◆ **About this task**
Begin your copy at the line with "reconversion de friches." in the records below and end it at the line with "également indispensable pour", restating each line word for word; omit the pictures.

◆ **Data extracts**
--*--

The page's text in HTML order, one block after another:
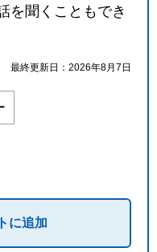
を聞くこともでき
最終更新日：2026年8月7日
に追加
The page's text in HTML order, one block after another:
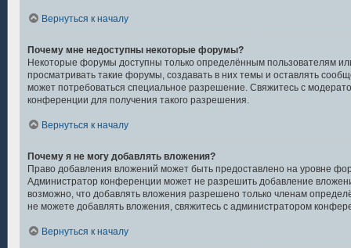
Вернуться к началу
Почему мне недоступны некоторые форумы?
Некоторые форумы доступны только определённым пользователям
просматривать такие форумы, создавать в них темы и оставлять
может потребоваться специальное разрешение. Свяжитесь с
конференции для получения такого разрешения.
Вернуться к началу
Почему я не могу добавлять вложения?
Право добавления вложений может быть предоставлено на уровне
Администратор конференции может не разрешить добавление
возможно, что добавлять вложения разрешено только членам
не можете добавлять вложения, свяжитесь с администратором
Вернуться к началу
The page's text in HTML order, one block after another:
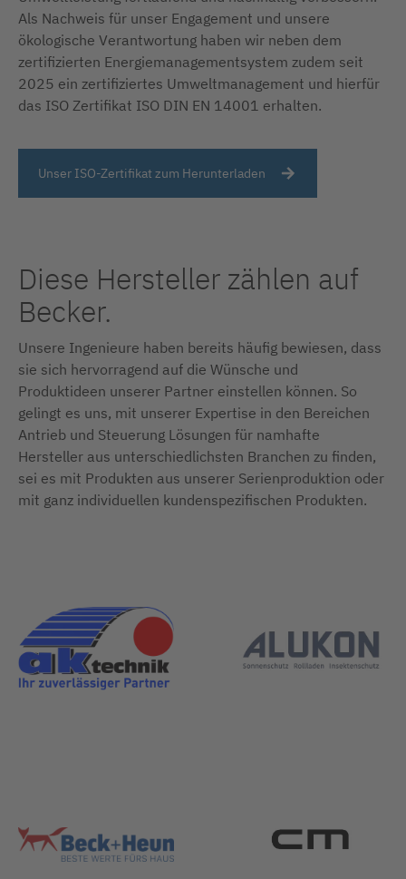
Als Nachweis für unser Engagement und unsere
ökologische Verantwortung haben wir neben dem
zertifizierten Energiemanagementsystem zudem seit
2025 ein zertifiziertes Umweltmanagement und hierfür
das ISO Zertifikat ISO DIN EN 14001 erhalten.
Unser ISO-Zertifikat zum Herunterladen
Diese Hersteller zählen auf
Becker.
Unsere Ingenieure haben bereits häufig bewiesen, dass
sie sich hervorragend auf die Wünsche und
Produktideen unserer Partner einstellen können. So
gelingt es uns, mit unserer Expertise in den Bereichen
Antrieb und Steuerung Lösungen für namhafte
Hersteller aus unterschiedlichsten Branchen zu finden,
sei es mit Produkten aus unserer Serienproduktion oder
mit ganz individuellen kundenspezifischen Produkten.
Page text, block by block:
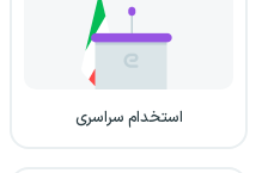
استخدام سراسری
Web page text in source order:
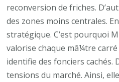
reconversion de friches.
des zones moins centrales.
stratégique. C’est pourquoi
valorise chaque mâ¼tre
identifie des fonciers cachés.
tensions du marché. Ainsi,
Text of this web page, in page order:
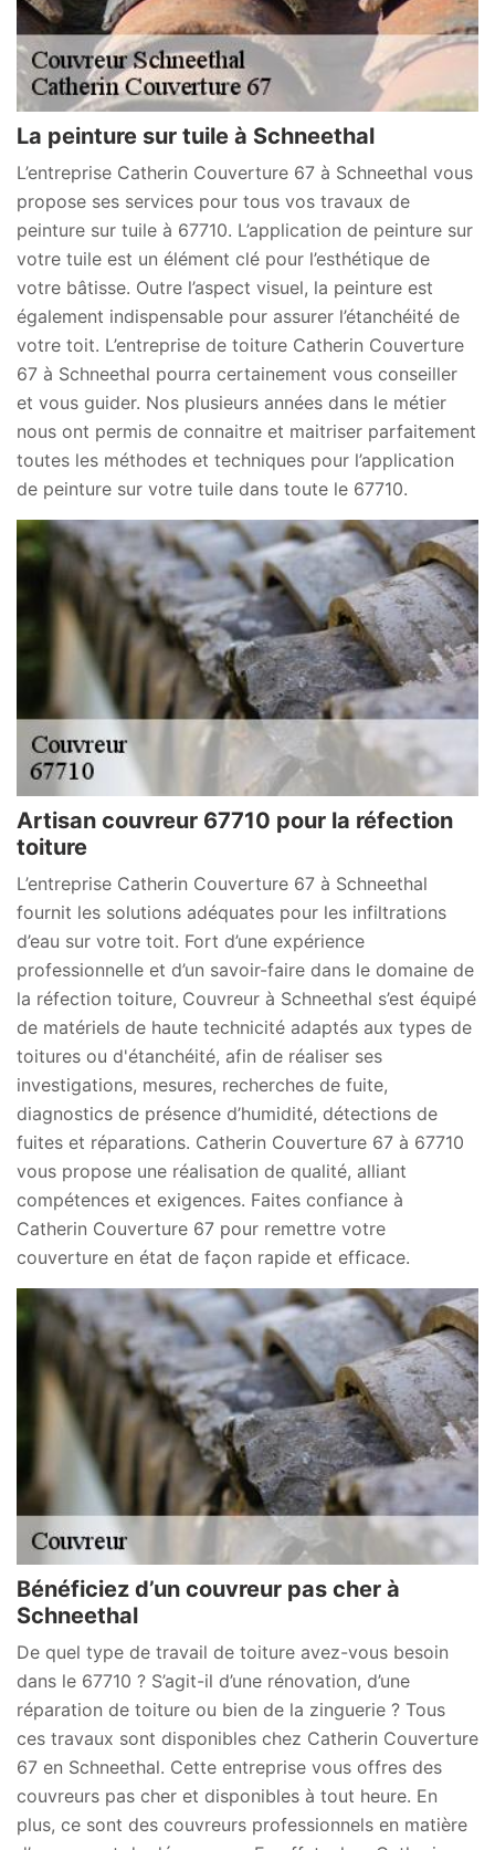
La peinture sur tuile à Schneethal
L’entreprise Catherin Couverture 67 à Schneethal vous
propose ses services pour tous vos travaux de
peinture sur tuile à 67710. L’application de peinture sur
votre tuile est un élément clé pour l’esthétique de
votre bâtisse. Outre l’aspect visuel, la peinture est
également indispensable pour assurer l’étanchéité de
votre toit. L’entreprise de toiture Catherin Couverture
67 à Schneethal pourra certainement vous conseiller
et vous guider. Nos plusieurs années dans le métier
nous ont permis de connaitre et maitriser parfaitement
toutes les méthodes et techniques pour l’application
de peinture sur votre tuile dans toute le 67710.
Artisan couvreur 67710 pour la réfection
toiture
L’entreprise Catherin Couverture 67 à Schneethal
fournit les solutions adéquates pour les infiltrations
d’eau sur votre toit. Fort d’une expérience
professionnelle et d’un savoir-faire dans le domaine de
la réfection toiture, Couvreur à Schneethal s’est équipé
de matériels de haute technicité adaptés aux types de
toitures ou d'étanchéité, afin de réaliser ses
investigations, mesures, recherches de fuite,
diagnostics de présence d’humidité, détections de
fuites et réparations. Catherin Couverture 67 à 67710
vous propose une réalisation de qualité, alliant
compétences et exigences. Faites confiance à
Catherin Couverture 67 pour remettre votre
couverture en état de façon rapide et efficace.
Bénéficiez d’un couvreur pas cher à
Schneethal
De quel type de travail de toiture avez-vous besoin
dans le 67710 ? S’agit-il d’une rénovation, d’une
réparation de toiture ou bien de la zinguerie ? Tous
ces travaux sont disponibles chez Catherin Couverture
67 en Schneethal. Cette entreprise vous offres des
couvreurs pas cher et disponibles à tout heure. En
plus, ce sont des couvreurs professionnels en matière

--*--

◆ **Result**
reconversion de friches.
des zones moins centrales.
stratégique. C’est pourquoi
valorise chaque mâ¼tre
identifie des fonciers cachés.
tensions du marché. Ainsi,
Text of this web page, in page order:
La peinture sur tuile à Schneethal
L’entreprise Catherin Couverture 67 à Schneethal vous
propose ses services pour tous vos travaux de
peinture sur tuile à 67710. L’application de peinture sur
votre tuile est un élément clé pour l’esthétique de
votre bâtisse. Outre l’aspect visuel, la peinture est
également indispensable pour assurer l’étanchéité de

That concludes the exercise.